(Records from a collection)
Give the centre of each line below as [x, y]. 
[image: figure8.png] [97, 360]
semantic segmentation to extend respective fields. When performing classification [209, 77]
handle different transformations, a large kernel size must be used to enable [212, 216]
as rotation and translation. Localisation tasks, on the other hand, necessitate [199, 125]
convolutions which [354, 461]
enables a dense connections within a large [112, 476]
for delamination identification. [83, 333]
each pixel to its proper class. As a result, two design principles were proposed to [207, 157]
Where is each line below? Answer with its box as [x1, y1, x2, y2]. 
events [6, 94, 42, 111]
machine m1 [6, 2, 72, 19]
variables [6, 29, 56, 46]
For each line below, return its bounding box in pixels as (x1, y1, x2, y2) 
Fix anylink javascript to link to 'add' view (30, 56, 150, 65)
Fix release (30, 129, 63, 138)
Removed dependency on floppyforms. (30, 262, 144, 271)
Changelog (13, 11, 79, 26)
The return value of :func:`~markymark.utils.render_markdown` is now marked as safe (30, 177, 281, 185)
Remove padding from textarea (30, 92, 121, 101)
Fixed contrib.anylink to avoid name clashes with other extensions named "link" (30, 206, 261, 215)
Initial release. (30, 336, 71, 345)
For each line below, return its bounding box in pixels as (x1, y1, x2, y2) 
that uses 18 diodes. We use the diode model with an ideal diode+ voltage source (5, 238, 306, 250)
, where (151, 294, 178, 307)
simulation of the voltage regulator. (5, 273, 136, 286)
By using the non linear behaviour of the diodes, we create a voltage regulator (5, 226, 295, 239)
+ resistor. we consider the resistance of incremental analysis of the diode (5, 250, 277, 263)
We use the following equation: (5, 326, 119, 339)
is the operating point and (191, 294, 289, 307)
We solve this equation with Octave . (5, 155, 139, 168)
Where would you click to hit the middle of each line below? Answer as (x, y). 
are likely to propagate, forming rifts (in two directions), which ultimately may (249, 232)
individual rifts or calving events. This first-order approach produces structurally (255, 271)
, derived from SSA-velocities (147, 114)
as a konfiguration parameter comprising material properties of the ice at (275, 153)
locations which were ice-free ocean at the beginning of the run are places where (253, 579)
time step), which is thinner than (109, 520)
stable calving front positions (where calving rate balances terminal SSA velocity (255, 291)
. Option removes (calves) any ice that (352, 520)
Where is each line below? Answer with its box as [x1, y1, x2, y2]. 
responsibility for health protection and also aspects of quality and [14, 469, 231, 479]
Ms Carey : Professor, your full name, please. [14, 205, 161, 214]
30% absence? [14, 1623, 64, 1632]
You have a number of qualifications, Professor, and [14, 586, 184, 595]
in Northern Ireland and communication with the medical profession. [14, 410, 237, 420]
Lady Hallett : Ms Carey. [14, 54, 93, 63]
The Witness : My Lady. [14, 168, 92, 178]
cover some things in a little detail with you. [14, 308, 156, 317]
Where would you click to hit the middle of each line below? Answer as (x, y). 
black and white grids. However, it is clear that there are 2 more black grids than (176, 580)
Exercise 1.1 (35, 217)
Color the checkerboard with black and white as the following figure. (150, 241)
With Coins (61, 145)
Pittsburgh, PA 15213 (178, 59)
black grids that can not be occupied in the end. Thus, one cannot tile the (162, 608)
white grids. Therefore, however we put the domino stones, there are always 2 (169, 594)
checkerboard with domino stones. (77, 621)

> **TASK INSTRUCTIONS**
If the word "following" appears in a line above, copy that line.

> **SOLVED EXERCISE**
We use the following equation: (5, 326, 119, 339)
Color the checkerboard with black and white as the following figure. (150, 241)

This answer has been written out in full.